Diese Ungleichbehandlung kann aber noch nicht als Verstoß gegen das Gleichheitsgebot des Art. 3 GG angesehen werden. Bei den Leistungen nach § 20 SGB II (Regelleistung zur Sicherung des Lebensunterhaltes) handelt es sich um pauschalierte Beträge (345 EUR für Alleinstehende und 311 EUR für Partner ab Beginn des 19. Lebensjahres in den neuen Bundesländern), die der Sicherung des Lebensunterhaltes zu dienen bestimmt sind. Die Höhe des Bedarfs wird in § 20 SGB II pauschalierend bestimmt.

Der Zuschlag zum Arbeitslosengeld II ist keine bedarfsabhängige Leistung. Vielmehr sieht der Gesetzgeber typisierend-abstrakt einen Kompensationsbedarf, wenn Bedürftigkeit im Hinblick auf die Leistungen aus § 19 Satz 11 SGB II besteht (Rixen in Eicher/Spellbrink, Kommentar zum SGB II § 24, Rdnr. 3). Grundsätzlich erhalten erwerbsfähige Hilfebedürftige jedoch lediglich die in § 19 Abs. 1 SGB II vorgesehenen Leistungen zur Sicherheit des Lebensunterhaltes einschließlich der angemessenen Kosten für Unterkunft und Heizung. Der Zuschlag nach § 24 SGB II ist auf zwei Jahre befristet und vermindert sich um 50 v. H. nach Ablauf des ersten Jahres. Es bei einer Bedarfsgemeinschaft auf maximal 320 EUR begrenzt.
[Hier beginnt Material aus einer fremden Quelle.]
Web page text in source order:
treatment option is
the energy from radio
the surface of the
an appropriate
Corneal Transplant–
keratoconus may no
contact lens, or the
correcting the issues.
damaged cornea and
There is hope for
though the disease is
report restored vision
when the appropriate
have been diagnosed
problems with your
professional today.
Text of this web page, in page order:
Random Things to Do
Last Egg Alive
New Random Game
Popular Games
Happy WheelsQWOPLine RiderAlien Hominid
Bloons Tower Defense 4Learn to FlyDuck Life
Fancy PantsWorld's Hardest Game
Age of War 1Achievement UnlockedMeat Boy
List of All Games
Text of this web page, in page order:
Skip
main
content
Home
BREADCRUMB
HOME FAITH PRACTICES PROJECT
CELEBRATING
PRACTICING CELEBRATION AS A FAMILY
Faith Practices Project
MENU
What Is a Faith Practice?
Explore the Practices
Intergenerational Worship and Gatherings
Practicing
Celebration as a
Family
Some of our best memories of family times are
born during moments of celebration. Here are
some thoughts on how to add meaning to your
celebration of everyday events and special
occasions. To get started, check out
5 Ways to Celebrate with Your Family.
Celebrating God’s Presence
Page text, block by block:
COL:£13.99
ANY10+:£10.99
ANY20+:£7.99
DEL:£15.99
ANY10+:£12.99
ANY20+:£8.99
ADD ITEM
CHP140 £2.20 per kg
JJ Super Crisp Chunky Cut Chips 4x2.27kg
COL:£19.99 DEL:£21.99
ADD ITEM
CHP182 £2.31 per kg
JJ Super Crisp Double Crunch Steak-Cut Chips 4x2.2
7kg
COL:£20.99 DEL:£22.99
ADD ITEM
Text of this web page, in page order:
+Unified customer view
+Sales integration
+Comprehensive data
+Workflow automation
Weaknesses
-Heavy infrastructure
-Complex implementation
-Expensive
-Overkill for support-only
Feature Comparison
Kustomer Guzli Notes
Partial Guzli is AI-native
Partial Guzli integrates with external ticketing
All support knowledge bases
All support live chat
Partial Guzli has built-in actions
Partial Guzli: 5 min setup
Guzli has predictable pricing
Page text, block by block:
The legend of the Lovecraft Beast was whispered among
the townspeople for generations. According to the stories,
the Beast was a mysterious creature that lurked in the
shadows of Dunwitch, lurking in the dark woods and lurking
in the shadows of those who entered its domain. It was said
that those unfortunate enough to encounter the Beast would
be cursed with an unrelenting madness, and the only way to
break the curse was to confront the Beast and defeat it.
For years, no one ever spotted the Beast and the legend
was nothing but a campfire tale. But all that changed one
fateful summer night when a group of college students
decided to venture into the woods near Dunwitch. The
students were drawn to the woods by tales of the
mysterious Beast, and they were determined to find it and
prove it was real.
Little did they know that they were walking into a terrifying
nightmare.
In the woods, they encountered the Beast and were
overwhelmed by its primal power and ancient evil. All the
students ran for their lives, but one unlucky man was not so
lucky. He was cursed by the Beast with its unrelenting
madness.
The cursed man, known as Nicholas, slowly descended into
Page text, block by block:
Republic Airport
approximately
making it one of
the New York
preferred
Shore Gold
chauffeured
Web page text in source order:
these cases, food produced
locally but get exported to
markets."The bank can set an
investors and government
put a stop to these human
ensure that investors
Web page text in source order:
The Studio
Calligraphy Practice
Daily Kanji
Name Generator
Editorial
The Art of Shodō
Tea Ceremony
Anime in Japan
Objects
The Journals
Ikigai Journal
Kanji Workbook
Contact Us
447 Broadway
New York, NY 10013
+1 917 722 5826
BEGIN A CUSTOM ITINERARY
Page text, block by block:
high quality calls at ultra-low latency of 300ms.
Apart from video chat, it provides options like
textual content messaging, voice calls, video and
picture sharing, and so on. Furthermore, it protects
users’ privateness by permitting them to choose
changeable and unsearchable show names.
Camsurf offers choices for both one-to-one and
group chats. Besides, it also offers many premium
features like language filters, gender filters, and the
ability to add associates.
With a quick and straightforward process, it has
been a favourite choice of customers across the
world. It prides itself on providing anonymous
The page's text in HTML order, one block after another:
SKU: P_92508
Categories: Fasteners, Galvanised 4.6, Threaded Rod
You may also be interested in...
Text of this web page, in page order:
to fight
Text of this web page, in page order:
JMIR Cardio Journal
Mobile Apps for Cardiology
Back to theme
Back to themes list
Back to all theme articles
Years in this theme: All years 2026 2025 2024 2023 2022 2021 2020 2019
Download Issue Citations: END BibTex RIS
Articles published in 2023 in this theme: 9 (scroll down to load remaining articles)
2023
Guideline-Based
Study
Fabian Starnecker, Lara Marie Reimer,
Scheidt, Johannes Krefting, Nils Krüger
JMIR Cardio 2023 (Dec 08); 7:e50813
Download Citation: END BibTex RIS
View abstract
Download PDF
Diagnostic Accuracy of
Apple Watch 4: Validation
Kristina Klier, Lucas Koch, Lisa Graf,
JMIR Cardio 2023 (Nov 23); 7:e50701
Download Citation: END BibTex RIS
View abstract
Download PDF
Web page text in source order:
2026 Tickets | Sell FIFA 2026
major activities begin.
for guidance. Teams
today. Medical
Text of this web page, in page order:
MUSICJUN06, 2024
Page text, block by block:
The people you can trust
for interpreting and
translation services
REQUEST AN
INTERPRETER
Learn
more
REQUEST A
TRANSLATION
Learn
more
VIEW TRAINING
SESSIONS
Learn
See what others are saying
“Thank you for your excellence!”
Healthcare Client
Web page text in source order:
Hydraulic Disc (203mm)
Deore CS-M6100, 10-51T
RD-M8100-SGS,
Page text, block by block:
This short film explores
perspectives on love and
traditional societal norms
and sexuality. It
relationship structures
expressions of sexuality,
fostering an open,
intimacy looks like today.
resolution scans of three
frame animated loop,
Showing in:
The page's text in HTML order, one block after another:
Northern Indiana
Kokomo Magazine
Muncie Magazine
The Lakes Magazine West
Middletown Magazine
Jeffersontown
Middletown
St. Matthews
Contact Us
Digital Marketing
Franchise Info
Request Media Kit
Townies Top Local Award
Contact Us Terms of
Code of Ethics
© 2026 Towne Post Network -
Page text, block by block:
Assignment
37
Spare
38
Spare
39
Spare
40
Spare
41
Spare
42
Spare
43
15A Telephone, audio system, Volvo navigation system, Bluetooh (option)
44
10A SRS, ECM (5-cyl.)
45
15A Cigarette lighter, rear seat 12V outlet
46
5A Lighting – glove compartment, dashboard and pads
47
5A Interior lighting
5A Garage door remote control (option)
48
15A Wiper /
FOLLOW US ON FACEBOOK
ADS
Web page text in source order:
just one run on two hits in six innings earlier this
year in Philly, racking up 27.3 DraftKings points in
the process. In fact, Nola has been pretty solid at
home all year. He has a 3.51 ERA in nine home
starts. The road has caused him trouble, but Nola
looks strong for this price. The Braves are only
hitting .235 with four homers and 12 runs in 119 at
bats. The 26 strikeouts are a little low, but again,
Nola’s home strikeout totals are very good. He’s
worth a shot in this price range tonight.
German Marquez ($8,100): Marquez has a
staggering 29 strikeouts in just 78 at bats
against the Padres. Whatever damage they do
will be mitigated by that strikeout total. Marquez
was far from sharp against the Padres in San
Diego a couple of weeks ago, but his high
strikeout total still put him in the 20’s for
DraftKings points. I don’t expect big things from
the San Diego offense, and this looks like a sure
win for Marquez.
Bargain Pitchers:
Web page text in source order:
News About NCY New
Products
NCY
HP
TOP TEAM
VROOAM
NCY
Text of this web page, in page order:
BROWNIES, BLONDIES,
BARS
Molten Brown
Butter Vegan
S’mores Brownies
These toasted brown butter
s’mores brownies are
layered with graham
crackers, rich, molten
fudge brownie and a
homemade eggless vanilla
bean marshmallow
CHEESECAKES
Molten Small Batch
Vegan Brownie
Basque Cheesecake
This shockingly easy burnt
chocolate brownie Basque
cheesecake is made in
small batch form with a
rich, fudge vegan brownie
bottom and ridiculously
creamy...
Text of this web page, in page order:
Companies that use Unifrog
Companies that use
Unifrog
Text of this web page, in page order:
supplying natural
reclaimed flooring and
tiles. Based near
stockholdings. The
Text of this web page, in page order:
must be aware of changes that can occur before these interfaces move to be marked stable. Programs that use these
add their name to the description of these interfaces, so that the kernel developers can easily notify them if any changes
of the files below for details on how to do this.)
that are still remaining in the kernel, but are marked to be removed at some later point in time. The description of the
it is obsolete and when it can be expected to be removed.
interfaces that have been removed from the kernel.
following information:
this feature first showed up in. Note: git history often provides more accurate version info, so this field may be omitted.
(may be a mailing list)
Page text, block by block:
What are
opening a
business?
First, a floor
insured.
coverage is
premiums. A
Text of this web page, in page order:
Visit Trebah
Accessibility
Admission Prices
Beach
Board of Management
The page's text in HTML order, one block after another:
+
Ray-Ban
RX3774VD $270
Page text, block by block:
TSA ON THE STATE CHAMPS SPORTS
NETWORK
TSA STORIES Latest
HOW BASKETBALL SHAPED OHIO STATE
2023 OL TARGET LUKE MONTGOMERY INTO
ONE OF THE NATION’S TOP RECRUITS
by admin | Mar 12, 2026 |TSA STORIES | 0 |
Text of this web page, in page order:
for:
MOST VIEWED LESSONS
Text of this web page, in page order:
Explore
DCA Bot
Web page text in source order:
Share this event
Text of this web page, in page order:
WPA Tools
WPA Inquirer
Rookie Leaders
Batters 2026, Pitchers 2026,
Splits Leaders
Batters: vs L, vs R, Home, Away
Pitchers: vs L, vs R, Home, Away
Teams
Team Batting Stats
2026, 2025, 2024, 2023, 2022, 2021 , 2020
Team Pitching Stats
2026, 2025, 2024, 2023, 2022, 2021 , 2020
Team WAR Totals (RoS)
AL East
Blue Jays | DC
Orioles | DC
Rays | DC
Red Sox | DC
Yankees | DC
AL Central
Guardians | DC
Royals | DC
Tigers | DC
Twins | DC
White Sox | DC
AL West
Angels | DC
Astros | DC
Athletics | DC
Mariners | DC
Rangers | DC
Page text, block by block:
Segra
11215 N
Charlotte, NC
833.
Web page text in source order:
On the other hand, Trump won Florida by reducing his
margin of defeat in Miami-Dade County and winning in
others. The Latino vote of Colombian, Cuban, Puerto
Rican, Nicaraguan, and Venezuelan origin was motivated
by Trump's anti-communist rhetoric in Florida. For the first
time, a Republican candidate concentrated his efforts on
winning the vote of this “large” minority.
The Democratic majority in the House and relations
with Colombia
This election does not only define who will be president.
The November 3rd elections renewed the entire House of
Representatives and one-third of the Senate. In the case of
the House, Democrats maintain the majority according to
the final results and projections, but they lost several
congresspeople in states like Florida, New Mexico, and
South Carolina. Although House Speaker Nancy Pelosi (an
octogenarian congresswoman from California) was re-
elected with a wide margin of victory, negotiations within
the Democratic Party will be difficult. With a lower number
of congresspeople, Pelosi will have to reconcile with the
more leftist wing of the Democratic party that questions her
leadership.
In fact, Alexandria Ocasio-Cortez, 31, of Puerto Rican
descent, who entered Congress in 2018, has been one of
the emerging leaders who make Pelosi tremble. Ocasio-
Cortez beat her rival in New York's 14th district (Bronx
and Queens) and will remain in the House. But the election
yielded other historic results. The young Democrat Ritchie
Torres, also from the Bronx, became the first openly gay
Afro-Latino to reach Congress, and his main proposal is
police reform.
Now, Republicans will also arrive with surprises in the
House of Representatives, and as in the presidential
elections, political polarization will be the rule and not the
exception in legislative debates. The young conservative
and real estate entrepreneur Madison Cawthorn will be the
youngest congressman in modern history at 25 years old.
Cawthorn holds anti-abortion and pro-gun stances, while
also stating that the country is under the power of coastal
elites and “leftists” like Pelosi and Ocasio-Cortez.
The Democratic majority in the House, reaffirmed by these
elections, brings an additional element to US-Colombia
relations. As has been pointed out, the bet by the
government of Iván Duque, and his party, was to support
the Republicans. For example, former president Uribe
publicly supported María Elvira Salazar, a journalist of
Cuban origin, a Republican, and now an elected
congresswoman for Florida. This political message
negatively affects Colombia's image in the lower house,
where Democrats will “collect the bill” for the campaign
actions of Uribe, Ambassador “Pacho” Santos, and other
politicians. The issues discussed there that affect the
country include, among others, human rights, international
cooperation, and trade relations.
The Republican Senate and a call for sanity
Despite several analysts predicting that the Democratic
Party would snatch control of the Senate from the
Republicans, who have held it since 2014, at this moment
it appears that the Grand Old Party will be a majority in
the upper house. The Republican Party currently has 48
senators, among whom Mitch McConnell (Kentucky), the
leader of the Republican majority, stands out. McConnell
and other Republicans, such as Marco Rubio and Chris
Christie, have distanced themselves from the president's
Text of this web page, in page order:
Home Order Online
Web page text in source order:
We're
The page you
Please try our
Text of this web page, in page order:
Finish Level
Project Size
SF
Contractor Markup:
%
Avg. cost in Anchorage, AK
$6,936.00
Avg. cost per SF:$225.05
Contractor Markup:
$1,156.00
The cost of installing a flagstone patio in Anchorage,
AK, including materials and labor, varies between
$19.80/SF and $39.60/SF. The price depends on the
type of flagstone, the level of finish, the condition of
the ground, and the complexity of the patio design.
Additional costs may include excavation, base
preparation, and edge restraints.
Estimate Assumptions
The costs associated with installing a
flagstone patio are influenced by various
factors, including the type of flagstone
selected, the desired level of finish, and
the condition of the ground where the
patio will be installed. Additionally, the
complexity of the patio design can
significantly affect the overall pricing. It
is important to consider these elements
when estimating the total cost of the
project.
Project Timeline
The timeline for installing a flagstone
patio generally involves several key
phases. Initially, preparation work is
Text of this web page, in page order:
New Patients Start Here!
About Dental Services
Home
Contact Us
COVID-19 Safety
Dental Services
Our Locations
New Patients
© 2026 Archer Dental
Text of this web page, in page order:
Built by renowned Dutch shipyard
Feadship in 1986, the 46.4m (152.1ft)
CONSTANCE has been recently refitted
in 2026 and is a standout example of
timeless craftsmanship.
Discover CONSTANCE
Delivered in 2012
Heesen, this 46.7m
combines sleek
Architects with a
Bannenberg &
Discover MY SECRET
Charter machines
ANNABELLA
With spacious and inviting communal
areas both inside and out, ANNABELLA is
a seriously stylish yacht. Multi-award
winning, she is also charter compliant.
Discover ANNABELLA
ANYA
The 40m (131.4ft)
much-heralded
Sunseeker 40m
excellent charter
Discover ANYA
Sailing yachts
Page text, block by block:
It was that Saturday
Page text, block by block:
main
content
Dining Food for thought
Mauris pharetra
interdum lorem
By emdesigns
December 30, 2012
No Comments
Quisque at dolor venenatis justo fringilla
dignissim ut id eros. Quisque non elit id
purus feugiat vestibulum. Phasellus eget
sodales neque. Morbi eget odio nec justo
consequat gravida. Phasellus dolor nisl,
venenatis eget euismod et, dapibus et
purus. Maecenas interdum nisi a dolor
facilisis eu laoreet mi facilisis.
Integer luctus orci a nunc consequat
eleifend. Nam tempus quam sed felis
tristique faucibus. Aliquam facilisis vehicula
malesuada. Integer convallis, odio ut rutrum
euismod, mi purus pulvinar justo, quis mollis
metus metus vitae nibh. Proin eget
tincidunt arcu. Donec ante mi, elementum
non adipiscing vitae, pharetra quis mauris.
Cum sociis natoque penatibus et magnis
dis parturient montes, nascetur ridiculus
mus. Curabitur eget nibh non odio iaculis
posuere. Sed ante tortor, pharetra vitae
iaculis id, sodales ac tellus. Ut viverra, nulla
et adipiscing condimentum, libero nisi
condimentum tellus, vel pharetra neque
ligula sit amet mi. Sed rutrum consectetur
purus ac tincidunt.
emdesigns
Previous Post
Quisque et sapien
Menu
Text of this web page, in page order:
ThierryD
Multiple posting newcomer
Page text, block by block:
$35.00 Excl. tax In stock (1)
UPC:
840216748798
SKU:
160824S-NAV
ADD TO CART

In Anbetracht der oben genannten Grundsätze, wonach der Gesetzgeber berechtigt ist, generalisierende, typisierende und pauschalierende Regelungen zu erlassen, wenn die hiermit verbundenen Härten nur unter Schwierigkeiten vermeidbar sind und es sich um Massenerscheinungen handelt, kommt der Senat zu dem Schluss, dass die im Falle der Kläger vorliegende Ungleichbehandlung im Vergleich mit Bedarfsgemeinschaften, in denen ein Mitglied allein oder zum überwiegenden Teil Arbeitslosengeld bezogen hat, das den Anspruch der Bedarfsgemeinschaft auf Arbeitslosengeld II bzw. Sozialgeld übersteigt (etwa in einer Alleinverdiener-Ehe), diese Ungleichbehandlung noch hingenommen werden muss. Dies insbesondere deshalb, weil es sich bei dem Zuschlag zum Arbeitslosengeld II um einen eng begrenzten Ausnahmezustand handelt, der den finanziellen Abstand zwischen dem Arbeitslosengeld und dem Arbeitslosengeld II für eine befristete Zeit und mit abnehmender Tendenz abmildern soll. Zudem spielt es bei der Gewährung des Zuschlages zum Arbeitslosengeld II grundsätzlich keine Rolle, ob und wenn ja auf welche Weise andere Mitglieder der Bedarfsgemeinschaft in der Zeit vor dem Bezug des Arbeitslosengeld II Einkommen erzielt haben. Die Ungleichbehandlung beschränkt sich somit lediglich auf die Fälle, in denen mehrere Mitglieder der Bedarfsgemeinschaft vor dem Arbeitslosengeld II Arbeitslosengeld bezogen haben. Es handelt sich somit nur um eine eng begrenzte Anzahl von Fällen so dass hierin noch keine Verletzung des Art. 3 GG zu sehen ist.

Die Kostenentscheidung beruht auf § 193 SGG.

Die Revision wird nach § 160 Abs. 2 Ziffer1 SGG zu gelassen.